Ethan Connors searched the stage on the back lawn of the Mahal Hotel where a mandap had been set up. The couple was seated on floor-level settees under a pergola-like structure in front of a small fire. A priest dressed in loose orange clothing chanted and threw things into the fire, making it crackle and smoke.
Ethan wished he’d paid more attention to the wedding sequence the one time he’d been to an Indian wedding with Pooja. He had no idea if he’d made it in time to stop hers.
At his outcry, the bride, groom and the dozen or so people surrounding them looked at him with surprise. The priest froze and the chatter of the crowd behind Ethan died. He could feel the stares of hundreds of guests on him. He tried to catch Pooja’s eyes but the heavy bridal veil covered her head and fell halfway across her face. The smoke from the fire swirled around her. He looked at the older Indian couple seated next to her. Were they Pooja’s parents? If the glare they were shooting him was any indication, they were.

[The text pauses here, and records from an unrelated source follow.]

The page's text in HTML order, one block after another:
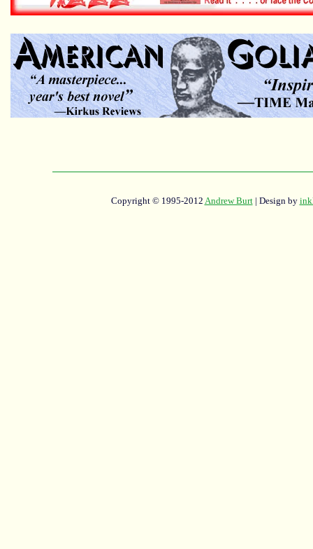
Copyright © 1995-2012 Andrew Burt| Design by
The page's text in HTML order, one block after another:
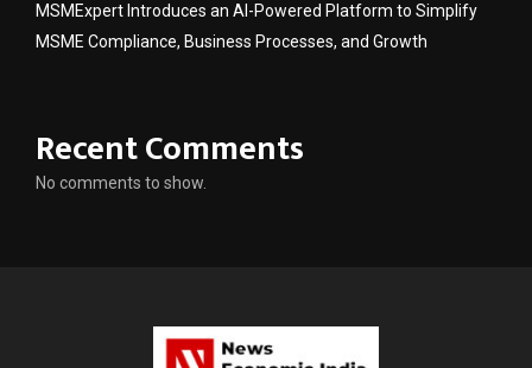
MSMExpert Introduces an AI-Powered Platform to Simplify
MSME Compliance, Business Processes, and Growth
Recent Comments
No comments to show.
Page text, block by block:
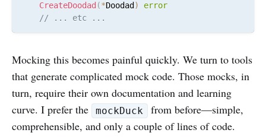
CreateDoodad (*Doodad )
error
// ... etc ...
Mocking this becomes painful quickly. We turn to tools
that generate complicated mock code. Those mocks, in
turn, require their own documentation and learning
curve. I prefer the
mockDuck
from before—simple,
comprehensible, and only a couple of lines of code.
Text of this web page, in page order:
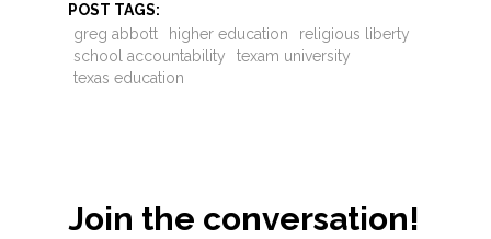
POST TAGS:
greg abbott
higher education
religious liberty
school accountability
texam university
texas education
Join the conversation!
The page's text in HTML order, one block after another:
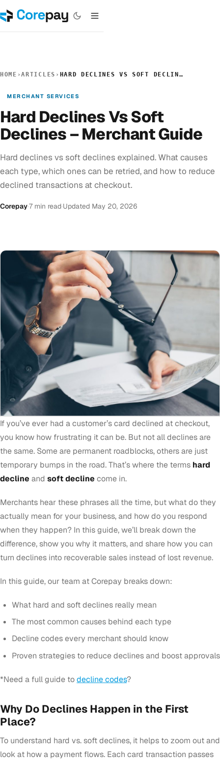
HOME ›ARTICLES › HARD DECLINES VS SOFT DECLINES – MERCHANT GUIDE
MERCHANT SERVICES
Hard Declines Vs Soft
Declines – Merchant Guide
Hard declines vs soft declines explained. What causes
each type, which ones can be retried, and how to reduce
declined transactions at checkout.
Corepay·7 min read·Updated May 20, 2026
If you’ve ever had a customer’s card declined at checkout,
you know how frustrating it can be. But not all declines are
the same. Some are permanent roadblocks, others are just
temporary bumps in the road. That’s where the terms hard
decline and soft decline come in.
Merchants hear these phrases all the time, but what do they
actually mean for your business, and how do you respond
when they happen? In this guide, we’ll break down the
difference, show you why it matters, and share how you can
turn declines into recoverable sales instead of lost revenue.
In this guide, our team at Corepay breaks down:
What hard and soft declines really mean
The most common causes behind each type
Decline codes every merchant should know
Proven strategies to reduce declines and boost approvals
*Need a full guide todecline codes?
Why Do Declines Happen in the First
Place?
To understand hard vs. soft declines, it helps to zoom out and
look at how a payment flows. Each card transaction passes
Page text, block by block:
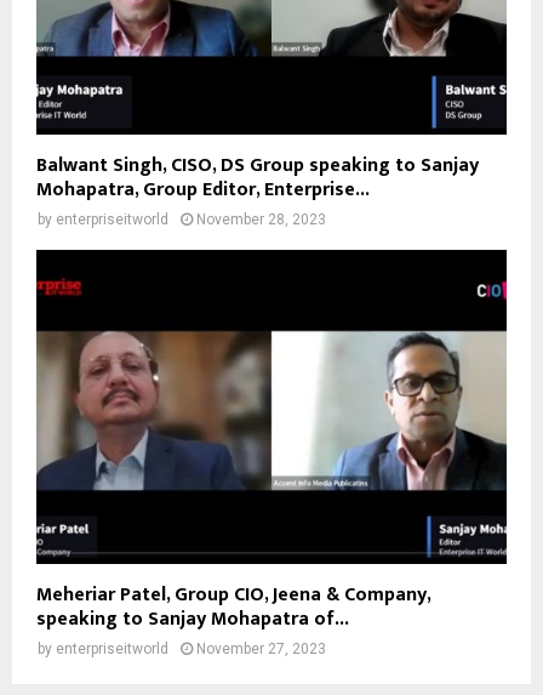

A knot twisted in his stomach. After six months of dating, including three months of living together, she’d never introduced him to her parents, and he couldn’t pick them out based on the pictures he’d seen on her bookshelf.
A younger man seated next to the bride stood and made his way to Ethan. “I don’t know who you are but you’re interrupting my sister’s wedding. You best leave quietly before I call security.” The man’s voice was low and icy.

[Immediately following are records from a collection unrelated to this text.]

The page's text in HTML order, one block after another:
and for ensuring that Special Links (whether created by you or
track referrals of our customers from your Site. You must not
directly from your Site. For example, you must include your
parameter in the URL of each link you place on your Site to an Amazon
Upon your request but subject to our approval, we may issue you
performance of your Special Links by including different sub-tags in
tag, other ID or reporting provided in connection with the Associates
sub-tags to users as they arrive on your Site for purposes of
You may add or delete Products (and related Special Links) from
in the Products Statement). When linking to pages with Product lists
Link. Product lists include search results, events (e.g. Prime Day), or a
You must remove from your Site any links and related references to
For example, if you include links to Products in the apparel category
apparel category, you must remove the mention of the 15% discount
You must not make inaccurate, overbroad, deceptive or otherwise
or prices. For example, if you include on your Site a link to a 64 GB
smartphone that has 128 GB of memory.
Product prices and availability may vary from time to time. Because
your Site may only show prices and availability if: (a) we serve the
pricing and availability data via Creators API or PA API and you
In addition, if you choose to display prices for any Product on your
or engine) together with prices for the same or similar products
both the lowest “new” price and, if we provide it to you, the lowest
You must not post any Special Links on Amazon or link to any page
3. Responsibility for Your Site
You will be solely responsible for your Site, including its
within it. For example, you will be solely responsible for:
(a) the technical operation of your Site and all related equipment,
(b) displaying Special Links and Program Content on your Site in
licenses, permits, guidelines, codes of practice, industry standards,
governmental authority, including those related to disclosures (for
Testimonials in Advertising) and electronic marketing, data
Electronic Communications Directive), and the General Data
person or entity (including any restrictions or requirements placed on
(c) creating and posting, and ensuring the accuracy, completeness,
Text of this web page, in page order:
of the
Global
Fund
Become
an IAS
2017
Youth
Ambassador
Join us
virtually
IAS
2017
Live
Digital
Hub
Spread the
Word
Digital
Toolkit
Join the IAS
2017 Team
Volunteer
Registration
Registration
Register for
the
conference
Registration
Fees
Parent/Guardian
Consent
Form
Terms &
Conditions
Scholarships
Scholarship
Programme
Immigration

But Ethan was determined he wasn’t going to lose her again. He may have come to his senses in the eleventh hour, but he was going to save himself, and Pooja. She’d known the guy sitting next to her for three months. How could she marry him? I want to know my husband and be sure that we’re compatible, she’d said to Ethan. He and Pooja were compatible. Why hadn’t he seen that sooner? When she’d first brought up marriage—and how her family wouldn’t approve of her relationship with a white Midwesterner unless he put a ring on her finger—he’d thought he needed more time to figure things out. But what was left to think about? He was pushing forty. His brother was ten years younger and had been married for nine years and had two kids. Pooja was the only woman who had deemed him worthy enough to even discuss marriage. He wasn’t going to let her get away a second time.

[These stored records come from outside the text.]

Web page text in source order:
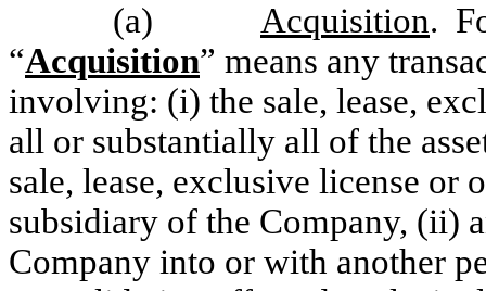
(a) Acquisition.
“Acquisition” means any
involving: (i) the sale, lease,
all or substantially all of the
sale, lease, exclusive license
subsidiary of the Company, (ii)
Company into or with another
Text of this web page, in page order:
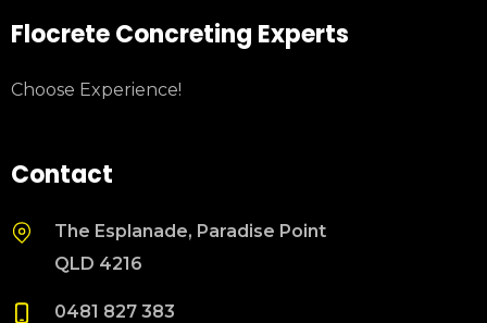
Flocrete Concreting Experts
Choose Experience!
Contact
The Esplanade, Paradise Point
QLD 4216
0481 827 383
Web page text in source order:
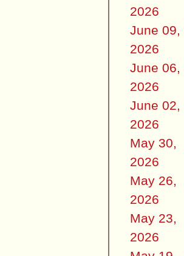
2026
June 09,
2026
June 06,
2026
June 02,
2026
May 30,
2026
May 26,
2026
May 23,
2026

Pooja was now standing, but Ethan still couldn’t get a clear line of sight through the crowd that was gathering around him. He hadn’t spoken to her since she walked out three months ago, but she’d sent him an email telling him she was getting married today. Why would she do that if she didn’t want him to make a grand gesture? It would’ve been helpful if she’d sent him some details other than that her groom was planning “a grand baarat down the Vegas strip.” He’d spent the entire morning driving up and down the strip, looking for a groom on a horse surrounded by a bunch of people dancing. The traditional Indian baarat, the arrival of the groom’s party, would be hard to miss, or so he thought. He’d been on the other side of the strip when he’d heard on the radio that traffic was snarled because of an Indian wedding, and he’d driven like a madman to get there.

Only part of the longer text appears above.